▸ **About this task**
Transcribe the data exactly, pictures excluded.

▸ **Supplied material**
____

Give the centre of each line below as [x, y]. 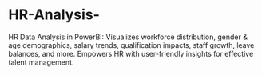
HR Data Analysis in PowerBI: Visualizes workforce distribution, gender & [128, 37]
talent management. [41, 62]
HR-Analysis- [54, 15]
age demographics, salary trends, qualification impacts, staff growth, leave [131, 45]
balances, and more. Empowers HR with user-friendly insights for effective [131, 53]
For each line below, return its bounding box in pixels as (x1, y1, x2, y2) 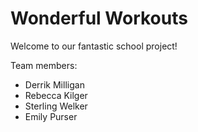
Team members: (10, 59, 78, 71)
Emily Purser (24, 110, 78, 122)
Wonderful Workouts (10, 7, 188, 30)
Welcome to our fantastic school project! (10, 40, 178, 52)
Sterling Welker (24, 100, 88, 112)
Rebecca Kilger (24, 89, 88, 101)
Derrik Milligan (24, 78, 85, 91)
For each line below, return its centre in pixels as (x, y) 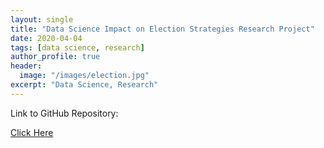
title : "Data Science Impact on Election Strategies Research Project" (162, 29)
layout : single (42, 19)
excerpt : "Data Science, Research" (84, 85)
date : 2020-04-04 (46, 38)
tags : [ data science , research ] (77, 47)
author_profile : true (55, 57)
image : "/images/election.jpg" (84, 76)
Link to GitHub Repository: (64, 113)

____

▸ **Answer for the task**
Give the centre of each line below as [x, y]. 
HR Data Analysis in PowerBI: Visualizes workforce distribution, gender & [128, 37]
talent management. [41, 62]
HR-Analysis- [54, 15]
age demographics, salary trends, qualification impacts, staff growth, leave [131, 45]
balances, and more. Empowers HR with user-friendly insights for effective [131, 53]
For each line below, return its bounding box in pixels as (x1, y1, x2, y2) 
Team members: (10, 59, 78, 71)
Emily Purser (24, 110, 78, 122)
Wonderful Workouts (10, 7, 188, 30)
Welcome to our fantastic school project! (10, 40, 178, 52)
Sterling Welker (24, 100, 88, 112)
Rebecca Kilger (24, 89, 88, 101)
Derrik Milligan (24, 78, 85, 91)
For each line below, return its centre in pixels as (x, y) 
title : "Data Science Impact on Election Strategies Research Project" (162, 29)
layout : single (42, 19)
excerpt : "Data Science, Research" (84, 85)
date : 2020-04-04 (46, 38)
tags : [ data science , research ] (77, 47)
author_profile : true (55, 57)
image : "/images/election.jpg" (84, 76)
Link to GitHub Repository: (64, 113)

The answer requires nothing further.